- [TASK BRIEF] Count the lines below containing "latex"; state the number only.

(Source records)
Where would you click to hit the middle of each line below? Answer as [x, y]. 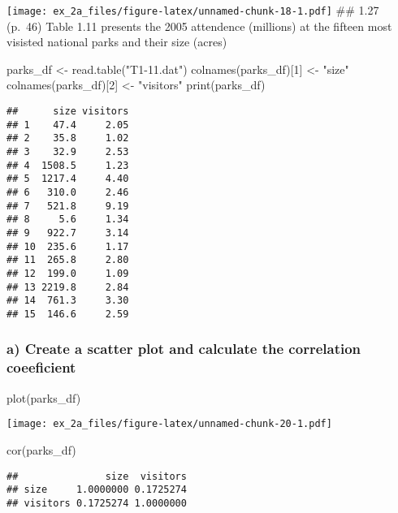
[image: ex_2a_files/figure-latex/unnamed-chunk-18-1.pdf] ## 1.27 [193, 10]
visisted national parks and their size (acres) [117, 42]
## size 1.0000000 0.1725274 [97, 490]
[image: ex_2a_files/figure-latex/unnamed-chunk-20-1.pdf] [169, 424]
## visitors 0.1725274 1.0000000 [97, 503]
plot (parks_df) [44, 397]
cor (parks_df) [41, 449]
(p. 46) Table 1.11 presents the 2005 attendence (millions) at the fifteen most [199, 26]
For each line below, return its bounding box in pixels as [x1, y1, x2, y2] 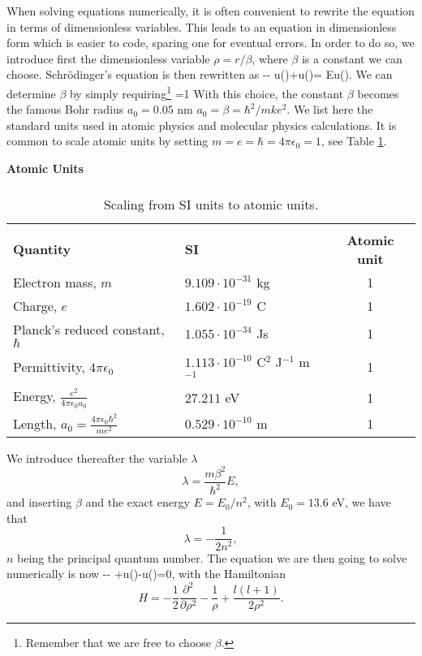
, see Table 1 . [321, 132, 387, 149]
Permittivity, [13, 357, 85, 377]
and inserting [6, 494, 72, 511]
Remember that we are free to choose [25, 634, 212, 651]
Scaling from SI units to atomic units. [103, 194, 319, 214]
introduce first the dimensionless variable [6, 50, 210, 67]
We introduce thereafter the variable [6, 449, 187, 466]
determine [6, 84, 56, 101]
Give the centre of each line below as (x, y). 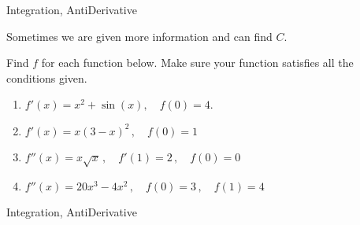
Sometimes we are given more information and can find (139, 36)
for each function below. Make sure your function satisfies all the (197, 63)
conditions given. (47, 77)
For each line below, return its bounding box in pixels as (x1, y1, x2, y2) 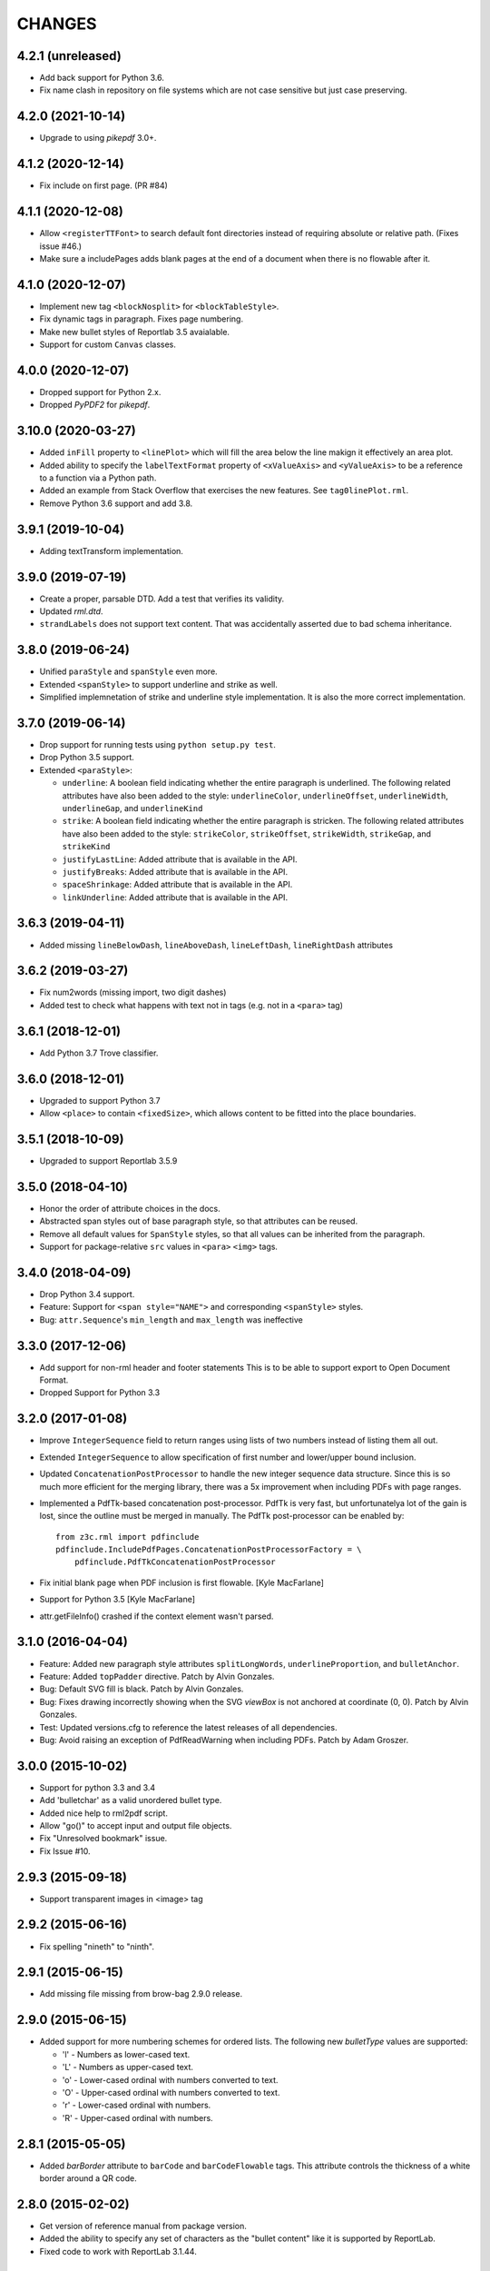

- [EXERCISE RESPONSE] 2